__Task prompt__:
Your answer should be every line from the records that contains "potion".

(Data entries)

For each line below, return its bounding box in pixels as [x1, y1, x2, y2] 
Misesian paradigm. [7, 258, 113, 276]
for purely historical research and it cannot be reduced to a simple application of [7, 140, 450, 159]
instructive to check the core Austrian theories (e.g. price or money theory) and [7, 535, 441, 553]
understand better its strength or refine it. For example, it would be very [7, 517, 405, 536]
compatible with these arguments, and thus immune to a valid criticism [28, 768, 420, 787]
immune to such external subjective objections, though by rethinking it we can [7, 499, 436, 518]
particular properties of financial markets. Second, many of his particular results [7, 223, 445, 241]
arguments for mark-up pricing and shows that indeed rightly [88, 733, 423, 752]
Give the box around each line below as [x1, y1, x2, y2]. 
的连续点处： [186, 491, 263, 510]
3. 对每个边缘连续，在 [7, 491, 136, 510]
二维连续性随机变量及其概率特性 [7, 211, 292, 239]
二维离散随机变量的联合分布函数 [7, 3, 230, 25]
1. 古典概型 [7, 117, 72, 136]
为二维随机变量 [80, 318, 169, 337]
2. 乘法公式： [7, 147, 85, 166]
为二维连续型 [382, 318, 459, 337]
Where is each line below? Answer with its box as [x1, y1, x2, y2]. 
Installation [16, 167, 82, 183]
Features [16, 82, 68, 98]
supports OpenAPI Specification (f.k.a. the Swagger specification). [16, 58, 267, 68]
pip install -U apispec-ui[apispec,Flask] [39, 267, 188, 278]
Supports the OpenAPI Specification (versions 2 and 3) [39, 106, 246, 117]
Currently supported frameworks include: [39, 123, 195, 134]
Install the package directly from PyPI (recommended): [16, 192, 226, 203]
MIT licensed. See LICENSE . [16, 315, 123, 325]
...
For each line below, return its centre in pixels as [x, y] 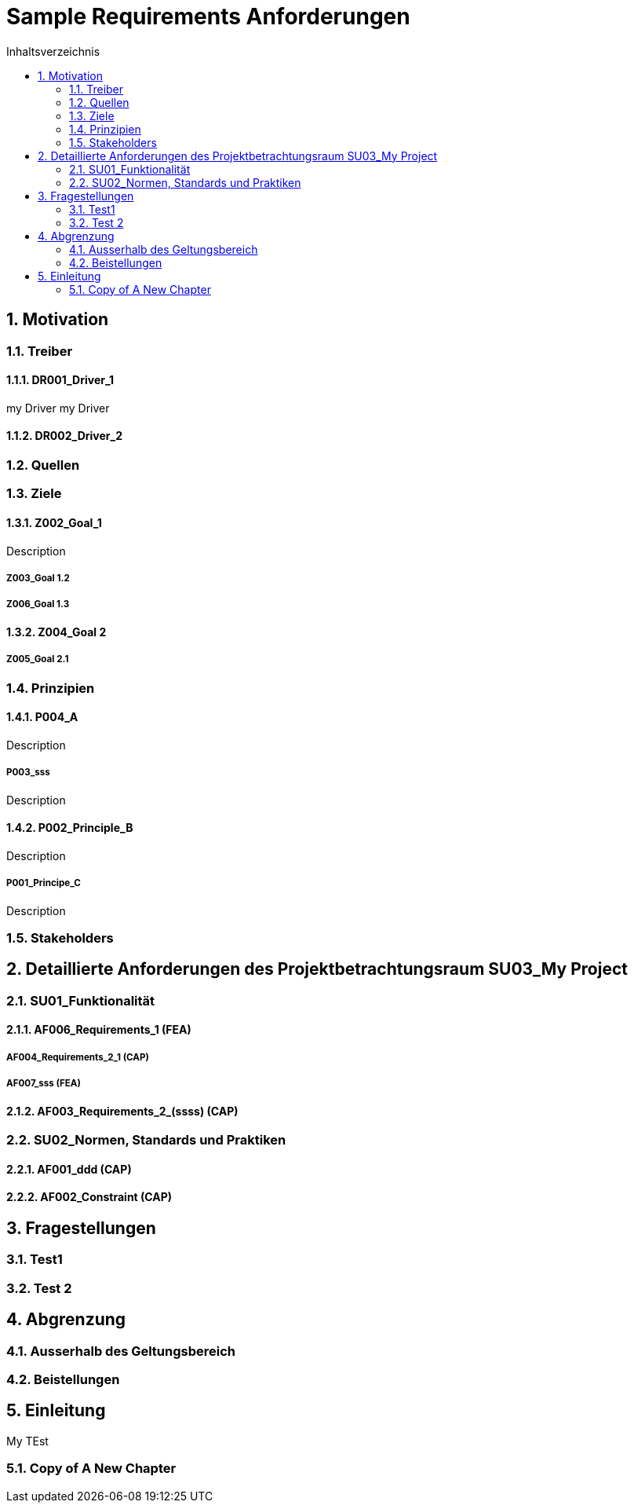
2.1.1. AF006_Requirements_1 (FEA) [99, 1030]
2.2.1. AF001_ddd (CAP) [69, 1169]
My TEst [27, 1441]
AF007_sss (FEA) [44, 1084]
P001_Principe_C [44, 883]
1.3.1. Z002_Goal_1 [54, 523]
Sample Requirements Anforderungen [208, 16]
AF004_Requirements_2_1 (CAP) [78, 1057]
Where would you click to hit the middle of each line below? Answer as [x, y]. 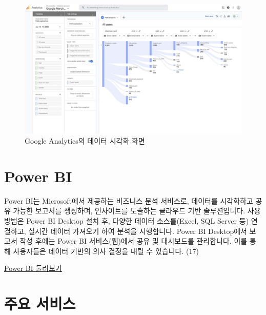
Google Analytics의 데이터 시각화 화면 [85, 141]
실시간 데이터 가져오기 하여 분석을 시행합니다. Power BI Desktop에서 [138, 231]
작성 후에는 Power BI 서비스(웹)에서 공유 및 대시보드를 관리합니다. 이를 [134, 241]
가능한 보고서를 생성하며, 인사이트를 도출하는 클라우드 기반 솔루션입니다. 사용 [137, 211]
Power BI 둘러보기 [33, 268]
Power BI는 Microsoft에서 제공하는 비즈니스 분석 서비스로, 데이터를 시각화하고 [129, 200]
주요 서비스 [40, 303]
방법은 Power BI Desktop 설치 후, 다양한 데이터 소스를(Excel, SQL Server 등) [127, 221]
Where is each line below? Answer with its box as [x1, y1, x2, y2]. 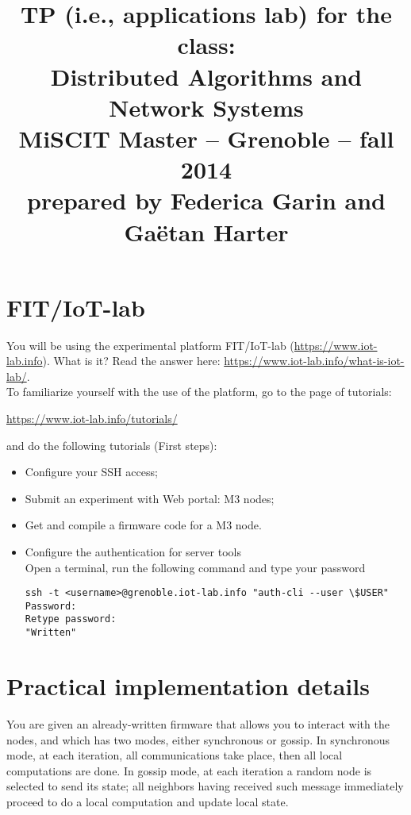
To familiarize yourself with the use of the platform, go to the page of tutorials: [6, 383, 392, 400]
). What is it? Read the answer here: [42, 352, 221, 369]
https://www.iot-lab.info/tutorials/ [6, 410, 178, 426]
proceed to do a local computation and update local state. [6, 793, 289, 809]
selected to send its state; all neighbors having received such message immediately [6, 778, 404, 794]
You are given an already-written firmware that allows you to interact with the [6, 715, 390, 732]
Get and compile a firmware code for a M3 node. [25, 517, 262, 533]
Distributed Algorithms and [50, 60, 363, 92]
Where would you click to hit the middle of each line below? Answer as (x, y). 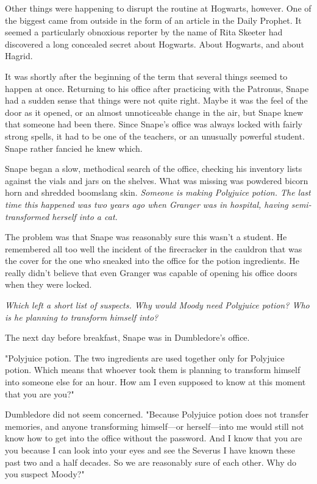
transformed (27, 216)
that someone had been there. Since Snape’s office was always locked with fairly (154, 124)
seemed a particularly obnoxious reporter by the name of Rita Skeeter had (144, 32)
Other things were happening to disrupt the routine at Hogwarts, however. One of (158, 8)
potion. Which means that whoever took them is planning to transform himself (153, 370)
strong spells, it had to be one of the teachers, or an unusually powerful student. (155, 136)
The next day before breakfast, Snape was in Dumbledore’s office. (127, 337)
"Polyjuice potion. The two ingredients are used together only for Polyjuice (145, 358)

__Answer for the task__:
potion. Which means that whoever took them is planning to transform himself (153, 370)
"Polyjuice potion. The two ingredients are used together only for Polyjuice (145, 358)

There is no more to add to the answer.